→ What to do: Repeat the data as given. Images do not go in the copy.

(Dataset entries)
[Start of Attachment]

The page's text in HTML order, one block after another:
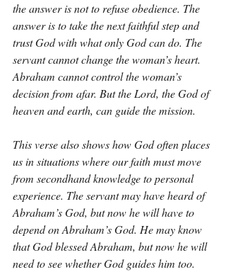
the answer is not to refuse obedience. The
answer is to take the next faithful step and
trust God with what only God can do. The
servant cannot change the woman’s heart.
Abraham cannot control the woman’s
decision from afar. But the Lord, the God of
heaven and earth, can guide the mission.
This verse also shows how God often places
us in situations where our faith must move
from secondhand knowledge to personal
experience. The servant may have heard of
Abraham’s God, but now he will have to
depend on Abraham’s God. He may know
that God blessed Abraham, but now he will
need to see whether God guides him too.
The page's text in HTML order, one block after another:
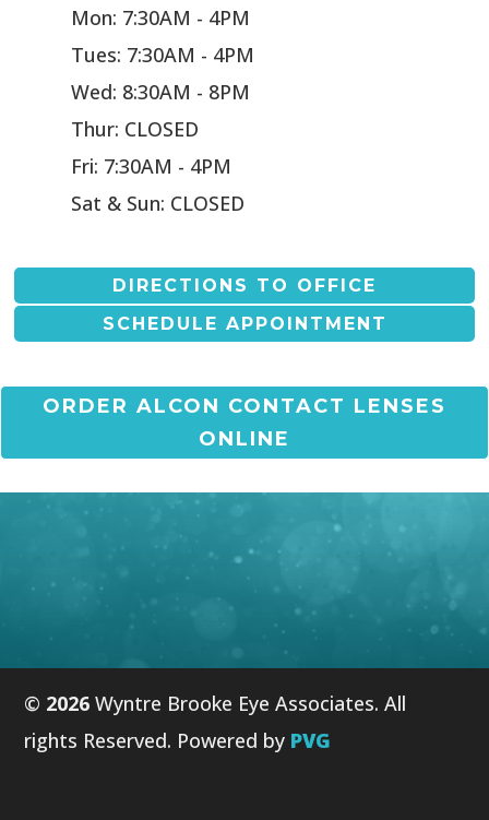
Mon: 7:30AM - 4PM
Tues: 7:30AM - 4PM
Wed: 8:30AM - 8PM
Thur: CLOSED
Fri: 7:30AM - 4PM
Sat & Sun: CLOSED
DIRECTIONS TO OFFICE
SCHEDULE APPOINTMENT
ORDER ALCON CONTACT LENSES
ONLINE
©
Wyntre Brooke Eye Associates. All
rights Reserved. Powered by PVG
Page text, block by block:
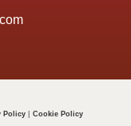
Policy Cookie Policy
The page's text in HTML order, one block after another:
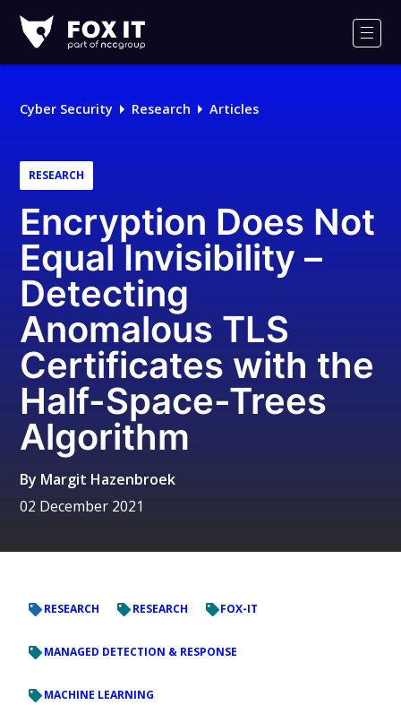
IT
Logo
Cyber Security Research Articles
RESEARCH
Encryption Does Not
Equal Invisibility –
Detecting
Anomalous TLS
Certificates with the
Half-Space-Trees
Algorithm
By Margit Hazenbroek
02 December 2021
RESEARCH RESEARCH FOX-IT
MANAGED DETECTION & RESPONSE
MACHINE LEARNING
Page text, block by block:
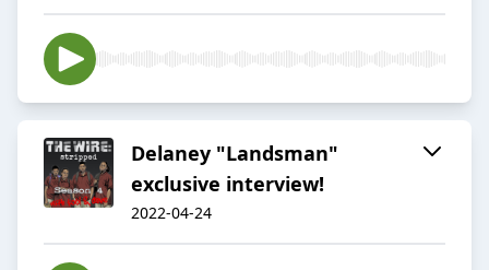
Delaney "Landsman"
exclusive interview!
2022-04-24
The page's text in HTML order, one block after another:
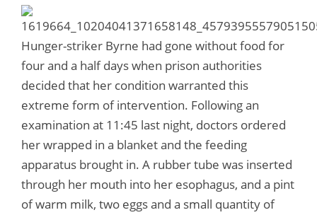
Hunger-striker Byrne had gone without food for
four and a half days when prison authorities
decided that her condition warranted this
extreme form of intervention. Following an
examination at 11:45 last night, doctors ordered
her wrapped in a blanket and the feeding
apparatus brought in. A rubber tube was inserted
through her mouth into her esophagus, and a pint
of warm milk, two eggs and a small quantity of
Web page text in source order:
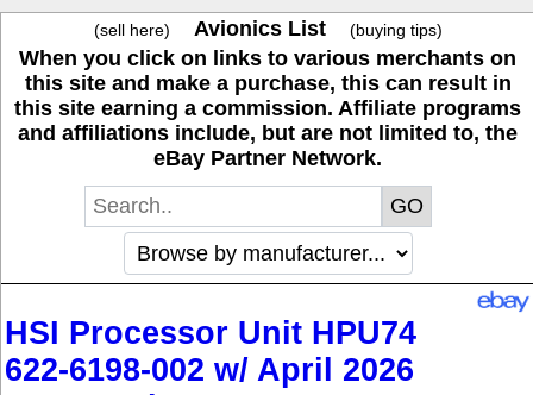
(sell here) Avionics List (buying tips)
When you click on links to various merchants on
this site and make a purchase, this can result in
this site earning a commission. Affiliate programs
and affiliations include, but are not limited to, the
eBay Partner Network.
HSI Processor Unit HPU74
622-6198-002 w/ April 2026
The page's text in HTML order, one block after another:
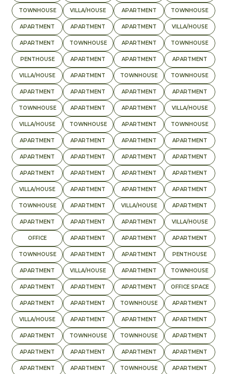
TOWNHOUSE VILLA/HOUSE APARTMENT TOWNHOUSE
APARTMENT APARTMENT APARTMENT VILLA/HOUSE
APARTMENT TOWNHOUSE APARTMENT TOWNHOUSE
PENTHOUSE APARTMENT APARTMENT APARTMENT
VILLA/HOUSE APARTMENT TOWNHOUSE TOWNHOUSE
APARTMENT APARTMENT APARTMENT APARTMENT
TOWNHOUSE APARTMENT APARTMENT VILLA/HOUSE
VILLA/HOUSE TOWNHOUSE APARTMENT TOWNHOUSE
APARTMENT APARTMENT APARTMENT APARTMENT
APARTMENT APARTMENT APARTMENT APARTMENT
APARTMENT APARTMENT APARTMENT APARTMENT
VILLA/HOUSE APARTMENT APARTMENT APARTMENT
TOWNHOUSE APARTMENT VILLA/HOUSE APARTMENT
APARTMENT APARTMENT APARTMENT VILLA/HOUSE
OFFICE APARTMENT APARTMENT APARTMENT
TOWNHOUSE APARTMENT APARTMENT PENTHOUSE
APARTMENT VILLA/HOUSE APARTMENT TOWNHOUSE
APARTMENT APARTMENT APARTMENT OFFICE SPACE
APARTMENT APARTMENT TOWNHOUSE APARTMENT
VILLA/HOUSE APARTMENT APARTMENT APARTMENT
APARTMENT TOWNHOUSE TOWNHOUSE APARTMENT
APARTMENT APARTMENT APARTMENT APARTMENT
APARTMENT APARTMENT TOWNHOUSE APARTMENT
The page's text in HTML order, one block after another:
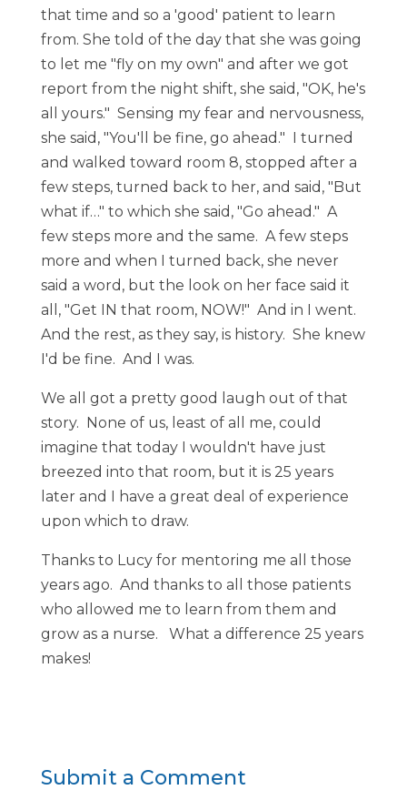
that time and so a 'good' patient to learn
from. She told of the day that she was going
to let me "fly on my own" and after we got
report from the night shift, she said, "OK, he's
all yours." Sensing my fear and nervousness,
she said, "You'll be fine, go ahead." I turned
and walked toward room 8, stopped after a
few steps, turned back to her, and said, "But
what if…" to which she said, "Go ahead." A
few steps more and the same. A few steps
more and when I turned back, she never
said a word, but the look on her face said it
all, "Get IN that room, NOW!" And in I went.
And the rest, as they say, is history. She knew
I'd be fine. And I was.
We all got a pretty good laugh out of that
story. None of us, least of all me, could
imagine that today I wouldn't have just
breezed into that room, but it is 25 years
later and I have a great deal of experience
upon which to draw.
Thanks to Lucy for mentoring me all those
years ago. And thanks to all those patients
who allowed me to learn from them and
grow as a nurse. What a difference 25 years
makes!
Submit a Comment
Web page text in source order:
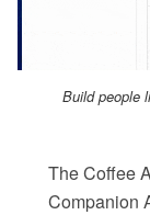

[End of Attachment]

→ Answer to the exercise:
The page's text in HTML order, one block after another:
the answer is not to refuse obedience. The
answer is to take the next faithful step and
trust God with what only God can do. The
servant cannot change the woman’s heart.
Abraham cannot control the woman’s
decision from afar. But the Lord, the God of
heaven and earth, can guide the mission.
This verse also shows how God often places
us in situations where our faith must move
from secondhand knowledge to personal
experience. The servant may have heard of
Abraham’s God, but now he will have to
depend on Abraham’s God. He may know
that God blessed Abraham, but now he will
need to see whether God guides him too.
The page's text in HTML order, one block after another:
Mon: 7:30AM - 4PM
Tues: 7:30AM - 4PM
Wed: 8:30AM - 8PM
Thur: CLOSED
Fri: 7:30AM - 4PM
Sat & Sun: CLOSED
DIRECTIONS TO OFFICE
SCHEDULE APPOINTMENT
ORDER ALCON CONTACT LENSES
ONLINE
©
Wyntre Brooke Eye Associates. All
rights Reserved. Powered by PVG
Page text, block by block:
Policy Cookie Policy
The page's text in HTML order, one block after another:
IT
Logo
Cyber Security Research Articles
RESEARCH
Encryption Does Not
Equal Invisibility –
Detecting
Anomalous TLS
Certificates with the
Half-Space-Trees
Algorithm
By Margit Hazenbroek
02 December 2021
RESEARCH RESEARCH FOX-IT
MANAGED DETECTION & RESPONSE
MACHINE LEARNING
Page text, block by block:
Delaney "Landsman"
exclusive interview!
2022-04-24
The page's text in HTML order, one block after another:
Hunger-striker Byrne had gone without food for
four and a half days when prison authorities
decided that her condition warranted this
extreme form of intervention. Following an
examination at 11:45 last night, doctors ordered
her wrapped in a blanket and the feeding
apparatus brought in. A rubber tube was inserted
through her mouth into her esophagus, and a pint
of warm milk, two eggs and a small quantity of
Web page text in source order:
(sell here) Avionics List (buying tips)
When you click on links to various merchants on
this site and make a purchase, this can result in
this site earning a commission. Affiliate programs
and affiliations include, but are not limited to, the
eBay Partner Network.
HSI Processor Unit HPU74
622-6198-002 w/ April 2026
The page's text in HTML order, one block after another:
TOWNHOUSE VILLA/HOUSE APARTMENT TOWNHOUSE
APARTMENT APARTMENT APARTMENT VILLA/HOUSE
APARTMENT TOWNHOUSE APARTMENT TOWNHOUSE
PENTHOUSE APARTMENT APARTMENT APARTMENT
VILLA/HOUSE APARTMENT TOWNHOUSE TOWNHOUSE
APARTMENT APARTMENT APARTMENT APARTMENT
TOWNHOUSE APARTMENT APARTMENT VILLA/HOUSE
VILLA/HOUSE TOWNHOUSE APARTMENT TOWNHOUSE
APARTMENT APARTMENT APARTMENT APARTMENT
APARTMENT APARTMENT APARTMENT APARTMENT
APARTMENT APARTMENT APARTMENT APARTMENT
VILLA/HOUSE APARTMENT APARTMENT APARTMENT
TOWNHOUSE APARTMENT VILLA/HOUSE APARTMENT
APARTMENT APARTMENT APARTMENT VILLA/HOUSE
OFFICE APARTMENT APARTMENT APARTMENT
TOWNHOUSE APARTMENT APARTMENT PENTHOUSE
APARTMENT VILLA/HOUSE APARTMENT TOWNHOUSE
APARTMENT APARTMENT APARTMENT OFFICE SPACE
APARTMENT APARTMENT TOWNHOUSE APARTMENT
VILLA/HOUSE APARTMENT APARTMENT APARTMENT
APARTMENT TOWNHOUSE TOWNHOUSE APARTMENT
APARTMENT APARTMENT APARTMENT APARTMENT
APARTMENT APARTMENT TOWNHOUSE APARTMENT
The page's text in HTML order, one block after another:
that time and so a 'good' patient to learn
from. She told of the day that she was going
to let me "fly on my own" and after we got
report from the night shift, she said, "OK, he's
all yours." Sensing my fear and nervousness,
she said, "You'll be fine, go ahead." I turned
and walked toward room 8, stopped after a
few steps, turned back to her, and said, "But
what if…" to which she said, "Go ahead." A
few steps more and the same. A few steps
more and when I turned back, she never
said a word, but the look on her face said it
all, "Get IN that room, NOW!" And in I went.
And the rest, as they say, is history. She knew
I'd be fine. And I was.
We all got a pretty good laugh out of that
story. None of us, least of all me, could
imagine that today I wouldn't have just
breezed into that room, but it is 25 years
later and I have a great deal of experience
upon which to draw.
Thanks to Lucy for mentoring me all those
years ago. And thanks to all those patients
who allowed me to learn from them and
grow as a nurse. What a difference 25 years
makes!
Submit a Comment
Web page text in source order:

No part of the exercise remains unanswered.